# Curious question about Lyft drivers



## KK2929 (Feb 9, 2017)

As you know, Uber had a " Stop Driving " event last Monday. In the Channel 2 news report it was stated," Lyft reports that most of their drivers are driving under 20 hours a week." 
Note: Do they realize that most of their drivers, also, drive for Uber? Uber is busier, therefore , more time goes to Uber. 
All Lyft drivers - do you agree with this statement ??
Normally, I am logged on 25 hours and up. 
Do you think they meant day and not week ????? Just joking !!
Opinions ??


----------



## welikecamping (Nov 27, 2018)

I drive anywhere from 20-30 hours a week, sometimes (but rarely) more.


----------



## Mista T (Aug 16, 2017)

Both Lyft and Uber know full well that most drivers drive for both. But it plays well with the media when they can say that most of their drivers are part time, therefore we don't need to pay more.


----------



## kingcorey321 (May 20, 2018)

KK2929 said:


> As you know, Uber had a " Stop Driving " event last Monday.
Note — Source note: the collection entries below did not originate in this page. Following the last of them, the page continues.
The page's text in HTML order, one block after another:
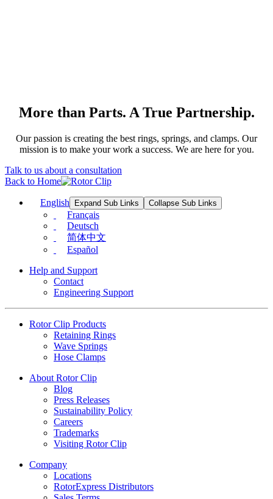
More than Parts. A True Partnership.
Our passion is creating the best rings, springs, and clamps. Our
mission is to make your work a success. We are here for you.
Talk to us about a consultation
Back to Home
English Expand Sub Links Collapse Sub Links
Français
Deutsch
简体中文
Español
Help and Support
Contact
Engineering Support
Rotor Clip Products
Retaining Rings
Wave Springs
Hose Clamps
About Rotor Clip
Blog
Press Releases
Sustainability Policy
Careers
Trademarks
Visiting Rotor Clip
Company
Locations
RotorExpress Distributors
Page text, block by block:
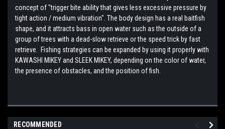
concept of "trigger bite ability that gives less excessive pressure by
tight action / medium vibration". The body design has a real baitfish
shape, and it attracts bass in open water such as the outside of a
group of trees with a dead-slow retrieve or the speed trick by fast
retrieve. Fishing strategies can be expanded by using it properly with
KAWASHI MIKEY and SLEEK MIKEY, depending on the color of water,
the presence of obstacles, and the position of fish.
RECOMMENDED
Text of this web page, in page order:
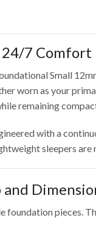
7 Comfort
Small
worn as your
remaining
with a
sleepers
foundation pieces.
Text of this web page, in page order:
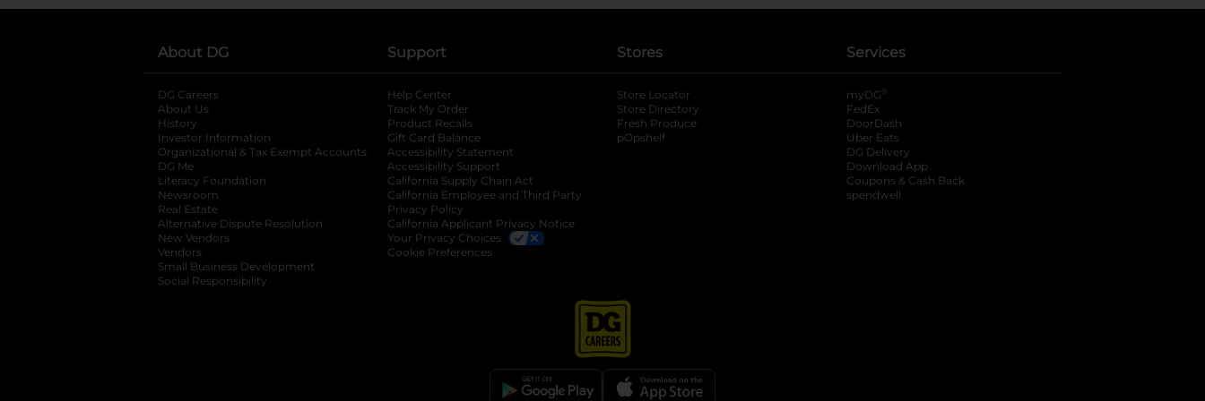
About DG
DG Careers
About Us
History
Investor Information
opens in a new tab
Organizational & Tax Exempt Accounts opens in a new tab
DG Me
Literacy Foundation opens in a new tab
Newsroom
Real Estate
Alternative Dispute Resolution opens in a new tab
New Vendors
Vendors
Small Business Development
Social Responsibility
Support
Help Center
Track My Order
Product Recalls
Gift Card Balance
Accessibility Statement
Accessibility Support
California Supply Chain Act
California Employee and Third Party
Privacy Policy
California Applicant Privacy Notice
Your Privacy Choices
Cookie Preferences
Stores
Store Locator
Store Directory
Fresh Produce
pOpshelf
Services
myDG ®
FedEx
DoorDash
Uber Eats
DG Delivery
Download App
Coupons & Cash Back
spendwell
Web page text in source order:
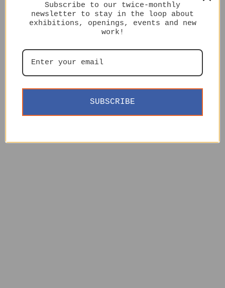
Subscribe to our twice-monthly
newsletter to stay in the loop about
exhibitions, openings, events and new
work!
SUBSCRIBE
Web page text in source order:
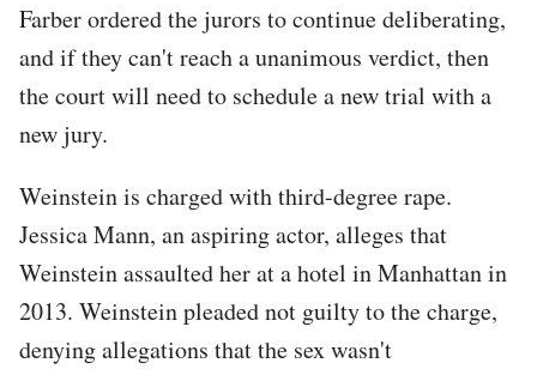
Farber ordered the jurors to continue deliberating,
and if they can't reach a unanimous verdict, then
the court will need to schedule a new trial with a
new jury.
Weinstein is charged with third-degree rape.
Jessica Mann, an aspiring actor, alleges that
Weinstein assaulted her at a hotel in Manhattan in
2013. Weinstein pleaded not guilty to the charge,
denying allegations that the sex wasn't
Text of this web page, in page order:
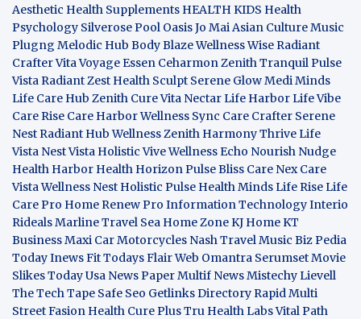
Aesthetic Health Supplements HEALTH KIDS Health
Psychology Silverose Pool OasisJo Mai Asian CultureMusic
Plugng Melodic Hub Body BlazeWellness WiseRadiant
CrafterVita VoyageEssen CeharmonZenith TranquilPulse
VistaRadiant Zest Health Sculpt Serene GlowMedi Minds
Life Care Hub Zenith CureVita NectarLife HarborLife Vibe
Care Rise Care HarborWellness Sync Care Crafter Serene
NestRadiant Hub Wellness Zenith Harmony ThriveLife
Vista Nest Vista Holistic ViveWellness Echo Nourish Nudge
Health Harbor Health HorizonPulse Bliss Care Nex Care
VistaWellness Nest Holistic Pulse Health MindsLife RiseLife
Care Pro Home Renew Pro Information TechnologyInterio
RidealsMarline Travel Sea Home ZoneKJ HomeKT
BusinessMaxi Car Motorcycles Nash Travel Music Biz Pedia
TodayInews FitTodays FlairWeb Omantra SerumsetMovie
SlikesToday Usa News PaperMultif NewsMistechyLievell
The Tech Tape Safe Seo Getlinks DirectoryRapid Multi
Street Fasion Health Cure PlusTru Health LabsVital Path

In the Channel 2 news report it was stated," Lyft reports that most of their drivers are driving under 20 hours a week."
> Note: Do they realize that most of their drivers, also, drive for Uber? Uber is busier, therefore , more time goes to Uber.
> All Lyft drivers - do you agree with this statement ??
> Normally, I am logged on 25 hours and up.
> ...


most drivers only use lyft or uber not both.


----------



## Mista T (Aug 16, 2017)

kingcorey321 said:


> most drivers only use lyft or uber not both.


I disagree with this.

I have not conducted an official pool or anything, however most of my pax acknowledge that "most drivers drive both".


----------



## Pax Collector (Feb 18, 2018)

I usually drive around 10 hours a week, if at all. I keep Lyft as a last resort.


----------



## kingcorey321 (May 20, 2018)

Mista T said:


> I disagree with this.
> 
> I have not conducted an official pool or anything, however most of my pax acknowledge that "most drivers drive both".
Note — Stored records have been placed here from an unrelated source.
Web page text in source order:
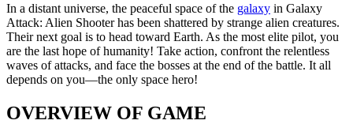
In a distant universe, the peaceful space of the galaxy in Galaxy
Attack: Alien Shooter has been shattered by strange alien creatures.
Their next goal is to head toward Earth. As the most elite pilot, you
are the last hope of humanity! Take action, confront the relentless
waves of attacks, and face the bosses at the end of the battle. It all
depends on you—the only space hero!
OVERVIEW OF GAME
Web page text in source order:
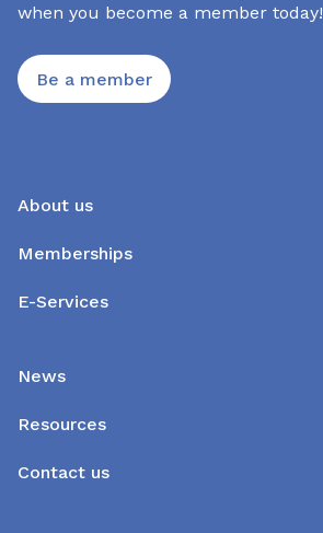
when you become a member today!
Be a member
About us
Memberships
E-Services
News
Resources
Contact us
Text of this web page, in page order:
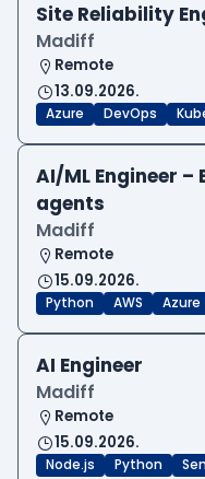
Site Reliability
Madiff
Remote
13.09.2026.
Azure DevOps
AI/ML Engineer
agents
Madiff
Remote
15.09.2026.
Python AWS Azure
AI Engineer
Madiff
Remote
15.09.2026.
Node.js Python
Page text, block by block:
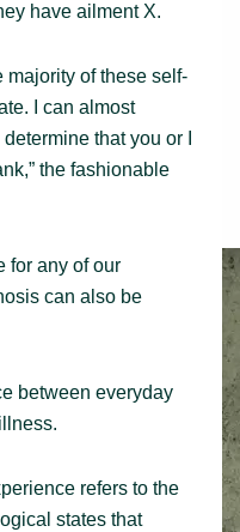
have ailment X.
majority of these self-
I can almost
that you or I
the fashionable
for any of our
can also be
between everyday
refers to the
states that
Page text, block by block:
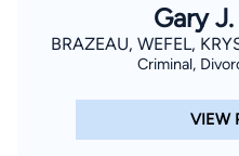
Gary
BRAZEAU, WEFEL,
Criminal,
VIEW

depends on your market mr t. here uber pays so piss pore 80% of the drivers only have lyft stickers on there windows
so the airport will have 40 drivers with lyft zero uber but the lower fare kills me i really have to do a extra trip to make up for the lower rates.
but uber will have the area surge that helps


----------



## Taksomotor (Mar 19, 2019)

Mista T said:


> I disagree with this.
> 
> I have not conducted an official pool or anything, however most of my pax acknowledge that "most drivers drive both".


Their own research shows that 70% of drivers ride for both platforms.



Pax Collector said:


> I usually drive around 10 hours a week, if at all. I keep Lyft as a last resort.
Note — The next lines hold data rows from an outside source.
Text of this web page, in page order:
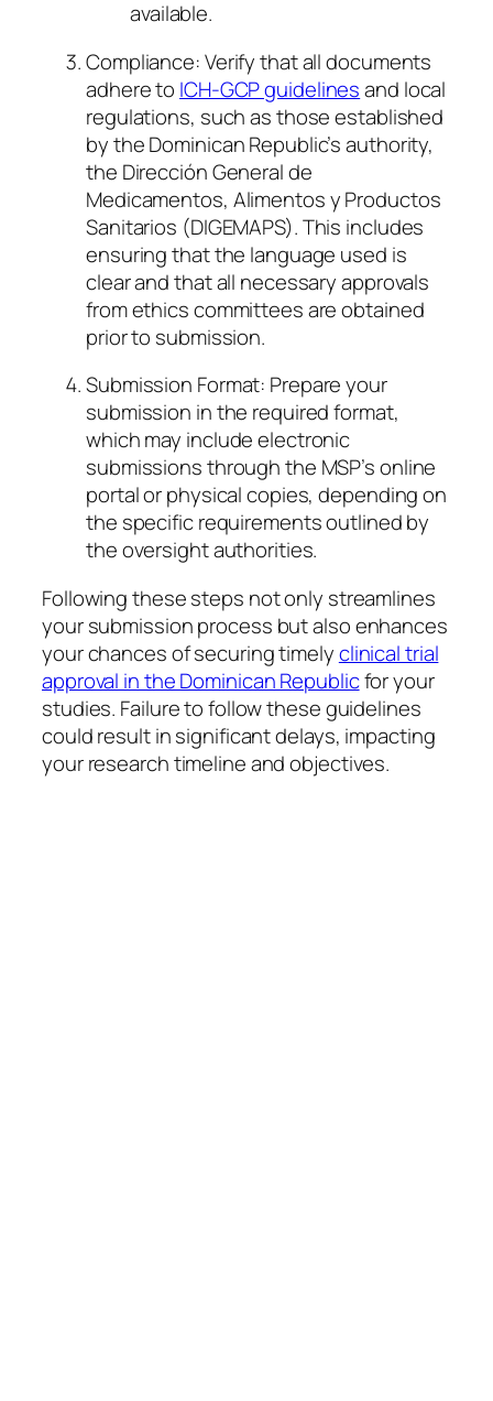
available.
Compliance: Verify that all documents
adhere to ICH-GCP guidelinesand local
regulations, such as those established
by the Dominican Republic’s authority,
the Dirección General de
Medicamentos, Alimentos y Productos
Sanitarios (DIGEMAPS). This includes
ensuring that the language used is
clear and that all necessary approvals
from ethics committees are obtained
prior to submission.
Submission Format: Prepare your
submission in the required format,
which may include electronic
submissions through the MSP’s online
portal or physical copies, depending on
the specific requirements outlined by
the oversight authorities.
Following these steps not only streamlines
your submission process but also enhances
your chances of securing timelyclinical trial
approval in the Dominican Republicfor your
studies. Failure to follow these guidelines
could result in significant delays, impacting
your research timeline and objectives.

If am not after a specific bonus, I set both apps to ON and wait who pings me first. After that rides usually just come one after another with no time to switch. But, I guess to my shame, my acceptance rate is close to 100%.


----------



## BigBadJohn (Aug 31, 2018)

Are we talking actual driving time, or the app being open and anxiously waiting for Uber to chose you, yes YOU! to be the next luck contestant on "Drive that lard ass across town for peanuts and smile while doing it" show?


----------



## Woohaa (Jan 15, 2017)

Mista T said:


> Both Lyft and Uber know full well that most drivers drive for both. But it plays well with the media when they can say that most of their drivers are part time, therefore we don't need to pay more.


That's the same excuse Walmart uses to pay its workers less. Their employees are always able to sign up for food stamps and food pantries.


----------



## XUBERANT (Sep 18, 2018)

Lyftpeople.net


----------



## No Prisoners (Mar 21, 2019)

kingcorey321 said:


> most drivers only use lyft or uber not both.


Most drivers who only use one are those who have been deactivated by either company.


----------



## osii (Aug 21, 2014)

There are tons of people with no credit renting cars driving exclusively for Lyft.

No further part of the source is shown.